[Work to complete]: Repeat the records below exactly from the line containing "return age; (20, 849, 66, 857)" to the line containing "Rupture [11, 37, 52, 53]", taking in both of those lines. Drop the pictures.
BEGIN Data extracts
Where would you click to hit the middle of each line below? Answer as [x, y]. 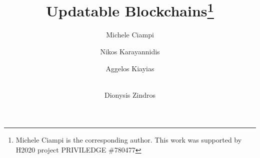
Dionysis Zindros [130, 94]
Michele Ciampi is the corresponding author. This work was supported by [129, 140]
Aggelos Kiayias [130, 68]
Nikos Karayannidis [130, 52]
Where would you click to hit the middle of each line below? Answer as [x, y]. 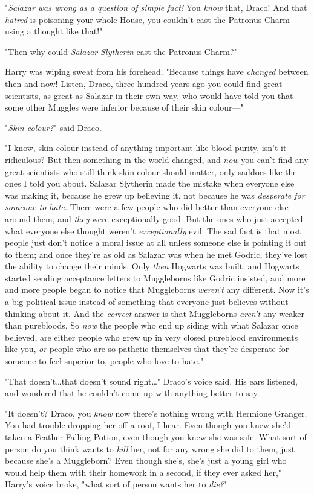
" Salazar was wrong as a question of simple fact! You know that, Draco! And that [156, 7]
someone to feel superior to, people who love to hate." [104, 361]
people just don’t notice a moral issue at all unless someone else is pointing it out [156, 242]
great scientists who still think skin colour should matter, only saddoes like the [151, 171]
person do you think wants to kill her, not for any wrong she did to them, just [150, 448]
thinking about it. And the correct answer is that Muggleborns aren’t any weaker [155, 313]
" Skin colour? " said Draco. [53, 127]
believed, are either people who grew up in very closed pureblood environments [152, 337]
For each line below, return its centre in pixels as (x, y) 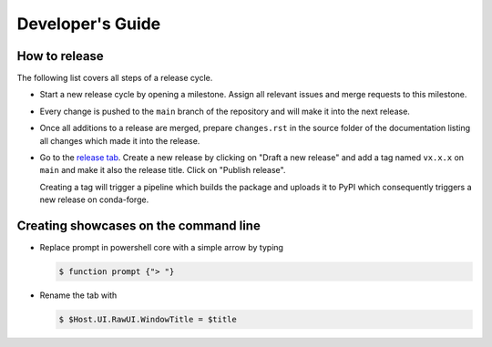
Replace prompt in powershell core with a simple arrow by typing (162, 248)
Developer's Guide (89, 24)
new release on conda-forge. (94, 199)
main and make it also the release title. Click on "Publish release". (163, 170)
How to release (60, 56)
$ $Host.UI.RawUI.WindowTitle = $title (148, 320)
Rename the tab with (78, 295)
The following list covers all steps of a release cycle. (115, 78)
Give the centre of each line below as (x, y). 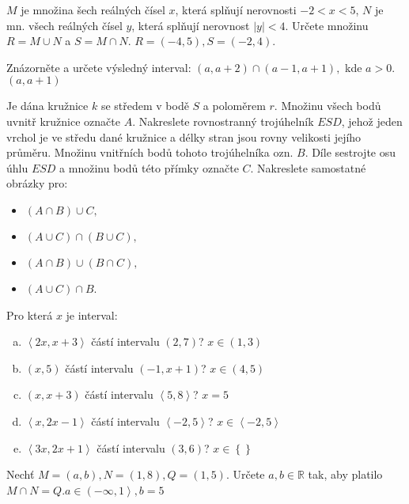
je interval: (92, 315)
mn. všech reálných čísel (64, 25)
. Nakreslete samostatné (308, 167)
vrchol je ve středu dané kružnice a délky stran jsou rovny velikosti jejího (184, 136)
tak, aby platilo (345, 474)
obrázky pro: (37, 183)
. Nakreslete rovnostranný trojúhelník (223, 121)
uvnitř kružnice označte (63, 121)
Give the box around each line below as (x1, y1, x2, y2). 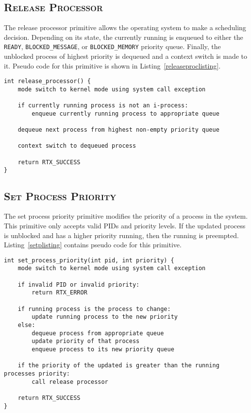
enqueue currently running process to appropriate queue (32, 110, 219, 117)
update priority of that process (32, 338, 140, 345)
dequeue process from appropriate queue (32, 329, 164, 337)
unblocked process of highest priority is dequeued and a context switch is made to (4, 51, 248, 61)
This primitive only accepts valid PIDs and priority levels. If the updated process (4, 220, 246, 230)
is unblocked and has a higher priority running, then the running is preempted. (4, 230, 239, 240)
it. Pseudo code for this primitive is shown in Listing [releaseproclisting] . (4, 60, 221, 70)
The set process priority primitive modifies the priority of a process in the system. (4, 211, 248, 221)
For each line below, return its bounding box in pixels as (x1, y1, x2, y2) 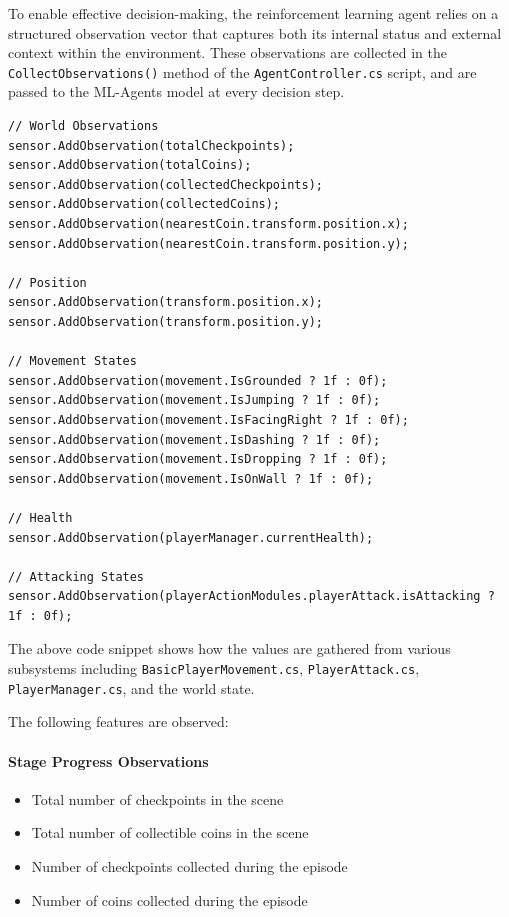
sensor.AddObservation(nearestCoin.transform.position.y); (8, 236, 409, 251)
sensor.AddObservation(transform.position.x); (8, 295, 323, 310)
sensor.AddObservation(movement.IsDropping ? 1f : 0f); (8, 452, 388, 467)
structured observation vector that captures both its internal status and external (8, 22, 502, 43)
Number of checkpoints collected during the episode (31, 855, 348, 876)
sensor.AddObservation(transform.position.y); (8, 314, 323, 329)
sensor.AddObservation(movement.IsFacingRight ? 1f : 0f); (8, 412, 409, 427)
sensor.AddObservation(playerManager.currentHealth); (8, 530, 374, 545)
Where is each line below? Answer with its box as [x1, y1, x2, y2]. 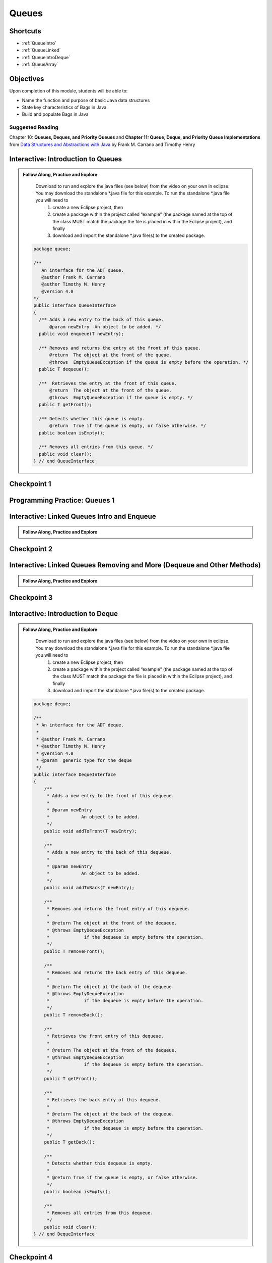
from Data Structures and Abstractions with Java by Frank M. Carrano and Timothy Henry [9, 141, 195, 148]
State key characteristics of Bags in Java [22, 104, 107, 110]
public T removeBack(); [44, 1012, 103, 1018]
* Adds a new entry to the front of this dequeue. [46, 793, 175, 799]
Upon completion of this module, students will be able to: [9, 88, 128, 94]
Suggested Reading [9, 124, 59, 131]
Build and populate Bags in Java [22, 111, 89, 117]
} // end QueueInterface [33, 458, 95, 464]
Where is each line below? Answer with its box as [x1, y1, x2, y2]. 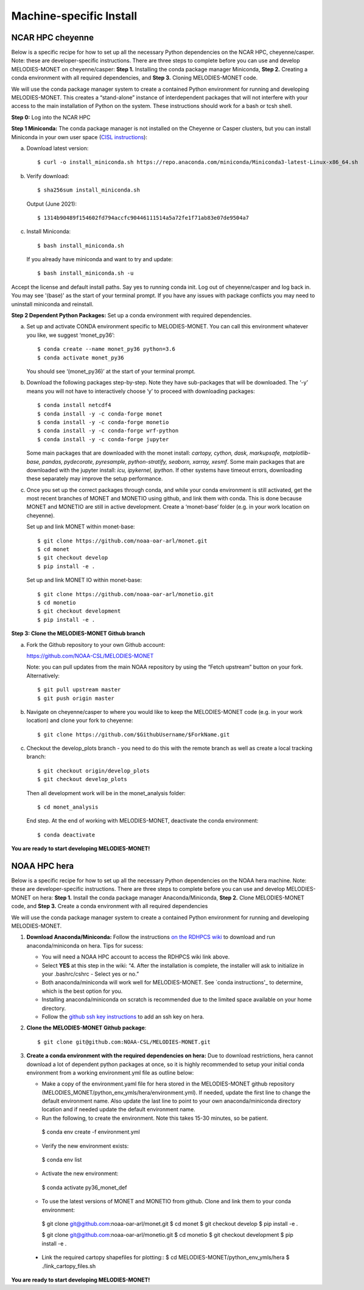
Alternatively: [26, 672, 60, 679]
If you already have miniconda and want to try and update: [26, 256, 173, 263]
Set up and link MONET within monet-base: [26, 523, 135, 530]
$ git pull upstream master [37, 686, 121, 693]
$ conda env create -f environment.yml [41, 1128, 140, 1136]
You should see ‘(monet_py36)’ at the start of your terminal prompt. [26, 368, 196, 375]
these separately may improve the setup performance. [26, 475, 163, 482]
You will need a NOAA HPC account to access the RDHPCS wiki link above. [41, 953, 230, 960]
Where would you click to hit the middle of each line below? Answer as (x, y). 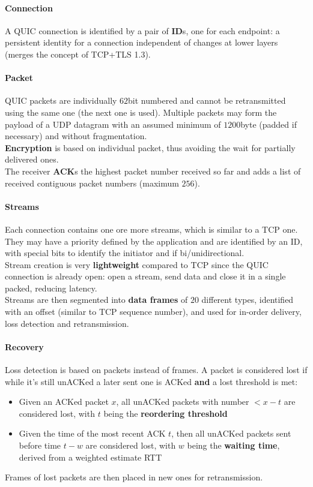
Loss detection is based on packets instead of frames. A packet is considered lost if (156, 370)
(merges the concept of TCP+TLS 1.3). (78, 54)
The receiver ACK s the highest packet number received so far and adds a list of (153, 171)
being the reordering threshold (166, 413)
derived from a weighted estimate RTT (90, 457)
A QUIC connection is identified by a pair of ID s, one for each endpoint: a (142, 30)
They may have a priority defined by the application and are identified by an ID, (154, 241)
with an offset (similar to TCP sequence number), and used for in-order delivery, (153, 312)
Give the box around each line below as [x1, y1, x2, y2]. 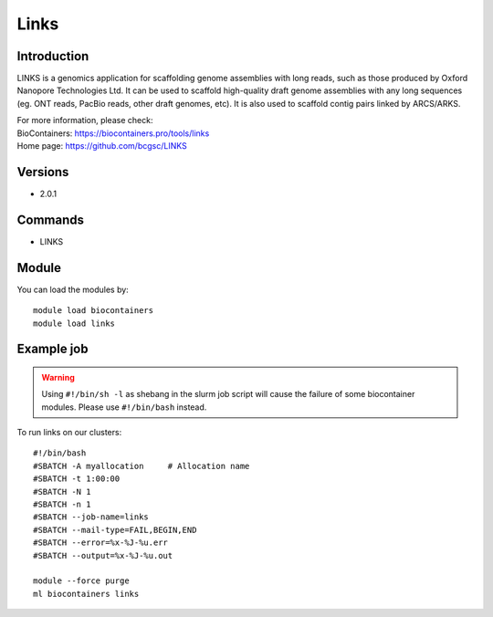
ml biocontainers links [33, 589, 140, 599]
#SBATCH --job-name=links [33, 512, 150, 522]
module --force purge [33, 576, 130, 586]
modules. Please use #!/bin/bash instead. [41, 402, 207, 413]
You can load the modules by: [16, 284, 130, 295]
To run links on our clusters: [16, 427, 122, 438]
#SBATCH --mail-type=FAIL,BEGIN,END [33, 525, 197, 535]
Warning [41, 371, 75, 382]
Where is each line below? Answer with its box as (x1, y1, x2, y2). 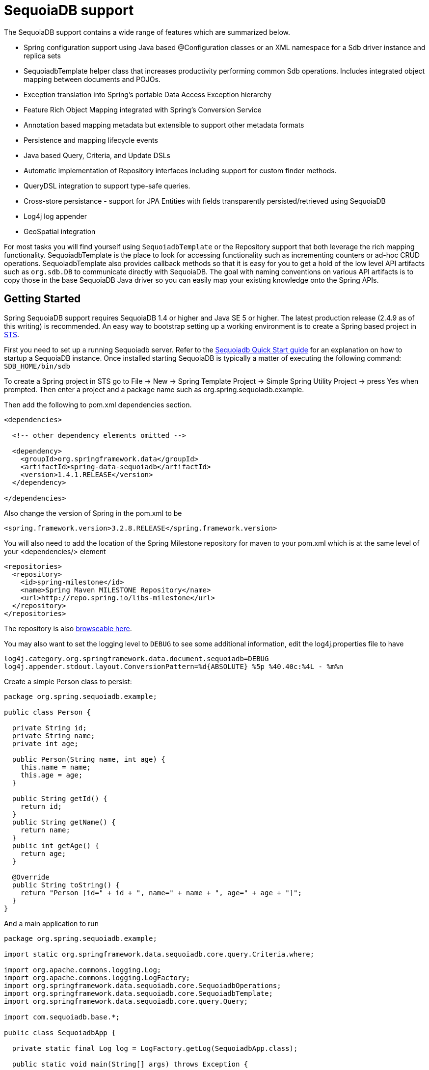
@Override (12, 873, 50, 881)
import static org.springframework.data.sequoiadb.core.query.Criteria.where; (4, 950, 315, 958)
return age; (20, 849, 66, 857)
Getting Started (4, 293, 81, 305)
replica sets (24, 51, 61, 60)
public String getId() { (12, 794, 107, 802)
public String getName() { (12, 818, 116, 826)
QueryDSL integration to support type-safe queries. (24, 181, 190, 190)
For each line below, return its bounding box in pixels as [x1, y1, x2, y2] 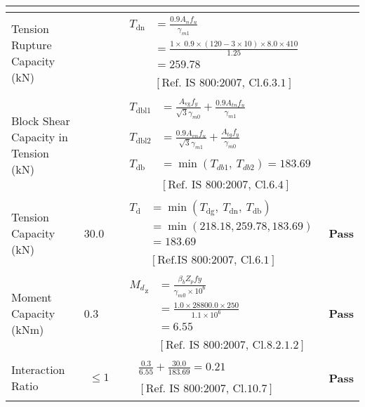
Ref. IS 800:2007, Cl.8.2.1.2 [165, 339, 299, 351]
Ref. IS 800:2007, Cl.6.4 [168, 179, 284, 190]
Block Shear [11, 112, 70, 129]
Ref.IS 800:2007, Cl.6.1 [157, 254, 270, 266]
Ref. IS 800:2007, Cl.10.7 [145, 383, 267, 395]
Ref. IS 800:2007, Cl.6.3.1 [161, 77, 286, 89]
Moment [11, 289, 52, 306]
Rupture [11, 37, 52, 53]
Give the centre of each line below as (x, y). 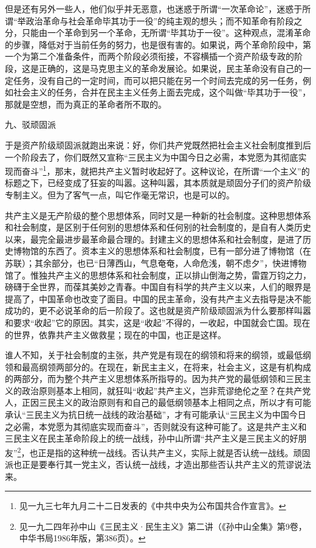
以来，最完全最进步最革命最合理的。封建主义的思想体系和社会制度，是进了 (154, 239)
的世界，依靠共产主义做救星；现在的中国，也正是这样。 (115, 334)
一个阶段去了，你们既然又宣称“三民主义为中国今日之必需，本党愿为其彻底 (152, 157)
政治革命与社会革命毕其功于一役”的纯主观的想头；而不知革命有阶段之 (164, 20)
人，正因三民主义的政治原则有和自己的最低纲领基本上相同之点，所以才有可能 (158, 402)
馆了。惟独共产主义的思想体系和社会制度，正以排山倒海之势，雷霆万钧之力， (158, 275)
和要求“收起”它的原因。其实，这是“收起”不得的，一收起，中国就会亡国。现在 (158, 322)
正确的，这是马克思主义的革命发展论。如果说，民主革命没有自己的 (170, 68)
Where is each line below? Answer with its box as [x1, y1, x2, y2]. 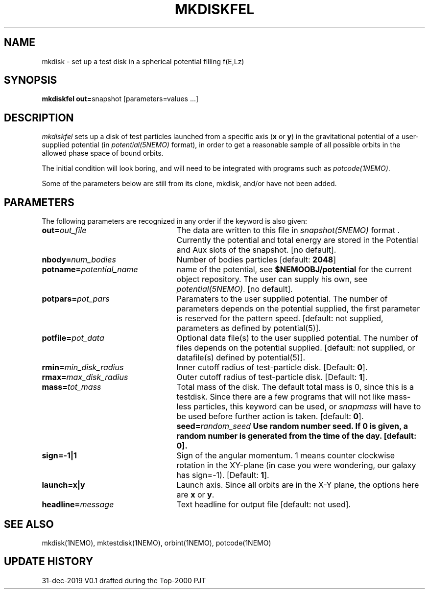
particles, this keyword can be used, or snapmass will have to [193, 402, 421, 412]
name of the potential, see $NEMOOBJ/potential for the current [176, 264, 412, 275]
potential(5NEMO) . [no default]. [176, 284, 293, 294]
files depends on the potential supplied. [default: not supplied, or [176, 343, 415, 353]
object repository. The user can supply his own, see [176, 274, 368, 285]
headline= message [42, 499, 114, 510]
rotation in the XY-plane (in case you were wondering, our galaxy [176, 460, 416, 471]
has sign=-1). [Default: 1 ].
END Data extracts
[Written answer]:
return age; (20, 849, 66, 857)
Getting Started (4, 293, 81, 305)
replica sets (24, 51, 61, 60)
public String getId() { (12, 794, 107, 802)
public String getName() { (12, 818, 116, 826)
QueryDSL integration to support type-safe queries. (24, 181, 190, 190)
For each line below, return its bounding box in pixels as [x1, y1, x2, y2] 
Ref. IS 800:2007, Cl.8.2.1.2 [165, 339, 299, 351]
Ref. IS 800:2007, Cl.6.4 [168, 179, 284, 190]
Block Shear [11, 112, 70, 129]
Ref.IS 800:2007, Cl.6.1 [157, 254, 270, 266]
Ref. IS 800:2007, Cl.10.7 [145, 383, 267, 395]
Ref. IS 800:2007, Cl.6.3.1 [161, 77, 286, 89]
Moment [11, 289, 52, 306]
Rupture [11, 37, 52, 53]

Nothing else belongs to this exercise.